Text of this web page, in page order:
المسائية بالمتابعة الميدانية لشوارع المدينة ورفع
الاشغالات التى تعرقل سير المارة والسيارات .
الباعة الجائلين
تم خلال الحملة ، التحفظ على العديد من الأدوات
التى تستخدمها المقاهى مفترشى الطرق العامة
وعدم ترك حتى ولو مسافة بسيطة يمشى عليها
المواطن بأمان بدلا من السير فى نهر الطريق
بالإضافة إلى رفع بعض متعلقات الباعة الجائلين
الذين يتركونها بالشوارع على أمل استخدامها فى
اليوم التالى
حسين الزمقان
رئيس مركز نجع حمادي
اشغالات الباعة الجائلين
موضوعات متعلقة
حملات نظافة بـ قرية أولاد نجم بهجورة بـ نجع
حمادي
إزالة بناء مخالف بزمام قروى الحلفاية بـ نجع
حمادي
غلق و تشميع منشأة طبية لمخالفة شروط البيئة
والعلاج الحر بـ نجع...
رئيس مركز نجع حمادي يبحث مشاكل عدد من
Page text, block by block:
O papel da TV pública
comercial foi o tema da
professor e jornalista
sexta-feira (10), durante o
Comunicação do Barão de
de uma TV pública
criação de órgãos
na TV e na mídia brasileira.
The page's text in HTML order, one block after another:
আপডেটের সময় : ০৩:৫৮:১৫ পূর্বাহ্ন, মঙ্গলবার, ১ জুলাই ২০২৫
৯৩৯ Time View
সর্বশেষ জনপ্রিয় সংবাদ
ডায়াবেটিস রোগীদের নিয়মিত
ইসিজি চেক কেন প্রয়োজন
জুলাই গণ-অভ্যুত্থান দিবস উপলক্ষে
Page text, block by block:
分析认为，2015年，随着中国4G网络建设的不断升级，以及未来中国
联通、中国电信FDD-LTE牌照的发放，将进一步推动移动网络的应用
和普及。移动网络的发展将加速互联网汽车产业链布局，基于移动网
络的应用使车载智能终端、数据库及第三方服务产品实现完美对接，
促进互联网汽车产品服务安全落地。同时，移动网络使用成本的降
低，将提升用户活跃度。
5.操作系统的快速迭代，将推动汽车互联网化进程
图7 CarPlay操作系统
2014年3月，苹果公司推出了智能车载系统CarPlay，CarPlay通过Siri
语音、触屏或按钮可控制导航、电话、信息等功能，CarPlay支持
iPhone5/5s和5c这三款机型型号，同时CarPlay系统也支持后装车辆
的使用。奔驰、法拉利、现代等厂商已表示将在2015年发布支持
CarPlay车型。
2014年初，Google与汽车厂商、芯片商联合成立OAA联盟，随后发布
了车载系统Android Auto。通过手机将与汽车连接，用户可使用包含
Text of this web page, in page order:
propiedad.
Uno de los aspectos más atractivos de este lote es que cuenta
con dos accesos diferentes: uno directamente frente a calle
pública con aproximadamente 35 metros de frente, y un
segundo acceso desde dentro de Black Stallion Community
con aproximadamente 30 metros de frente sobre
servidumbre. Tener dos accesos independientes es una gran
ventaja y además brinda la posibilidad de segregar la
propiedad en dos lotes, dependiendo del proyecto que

•••••

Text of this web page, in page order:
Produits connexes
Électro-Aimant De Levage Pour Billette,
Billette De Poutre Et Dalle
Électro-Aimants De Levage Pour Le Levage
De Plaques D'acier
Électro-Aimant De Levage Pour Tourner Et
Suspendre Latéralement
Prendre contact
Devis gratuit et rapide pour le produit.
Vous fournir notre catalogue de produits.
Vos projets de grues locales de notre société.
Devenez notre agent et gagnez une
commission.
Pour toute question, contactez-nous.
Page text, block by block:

•••••

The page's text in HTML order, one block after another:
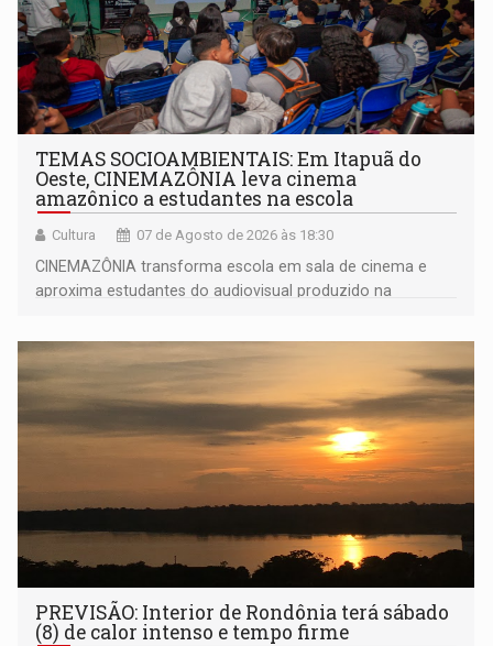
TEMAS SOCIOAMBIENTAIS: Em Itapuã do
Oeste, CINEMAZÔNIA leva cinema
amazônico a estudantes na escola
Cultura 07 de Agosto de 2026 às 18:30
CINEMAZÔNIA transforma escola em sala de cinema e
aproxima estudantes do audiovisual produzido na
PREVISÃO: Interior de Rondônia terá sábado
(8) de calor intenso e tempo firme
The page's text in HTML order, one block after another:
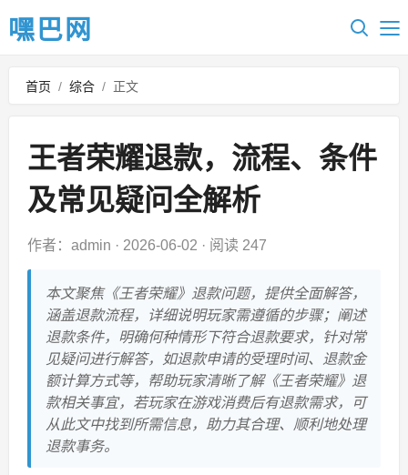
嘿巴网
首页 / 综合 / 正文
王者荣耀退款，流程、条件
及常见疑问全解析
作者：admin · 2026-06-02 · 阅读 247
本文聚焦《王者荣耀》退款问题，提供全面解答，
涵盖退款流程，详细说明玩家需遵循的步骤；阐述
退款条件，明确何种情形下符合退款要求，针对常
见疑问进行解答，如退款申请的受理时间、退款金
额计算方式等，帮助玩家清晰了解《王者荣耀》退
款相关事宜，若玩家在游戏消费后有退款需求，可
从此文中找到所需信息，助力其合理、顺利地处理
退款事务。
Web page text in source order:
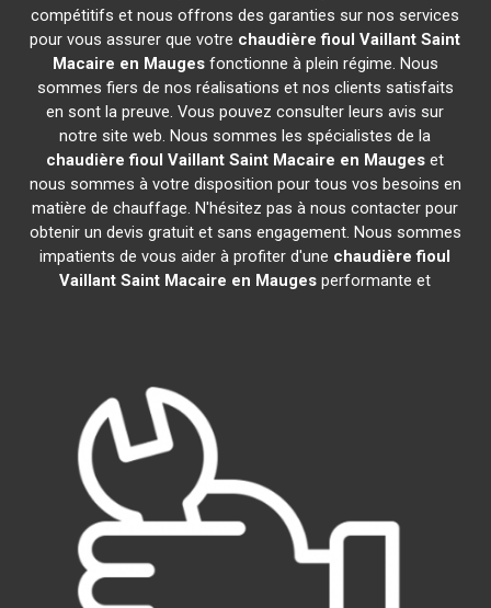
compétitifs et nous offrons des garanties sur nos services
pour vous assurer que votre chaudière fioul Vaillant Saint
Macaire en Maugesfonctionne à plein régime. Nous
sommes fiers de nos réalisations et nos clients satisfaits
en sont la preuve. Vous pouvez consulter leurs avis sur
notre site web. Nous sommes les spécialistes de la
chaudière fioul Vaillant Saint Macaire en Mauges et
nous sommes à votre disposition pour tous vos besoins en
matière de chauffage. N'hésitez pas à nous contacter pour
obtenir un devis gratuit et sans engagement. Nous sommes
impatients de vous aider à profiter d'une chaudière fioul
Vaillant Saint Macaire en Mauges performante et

•••••

» **Work order**
Both end lines included, restate word for word the lines above from the line with "اليوم التالى" to the line with "professor e jornalista", and nothing else.

» **The completed task**
اليوم التالى
حسين الزمقان
رئيس مركز نجع حمادي
اشغالات الباعة الجائلين
موضوعات متعلقة
حملات نظافة بـ قرية أولاد نجم بهجورة بـ نجع
حمادي
إزالة بناء مخالف بزمام قروى الحلفاية بـ نجع
حمادي
غلق و تشميع منشأة طبية لمخالفة شروط البيئة
والعلاج الحر بـ نجع...
رئيس مركز نجع حمادي يبحث مشاكل عدد من
Page text, block by block:
O papel da TV pública
comercial foi o tema da
professor e jornalista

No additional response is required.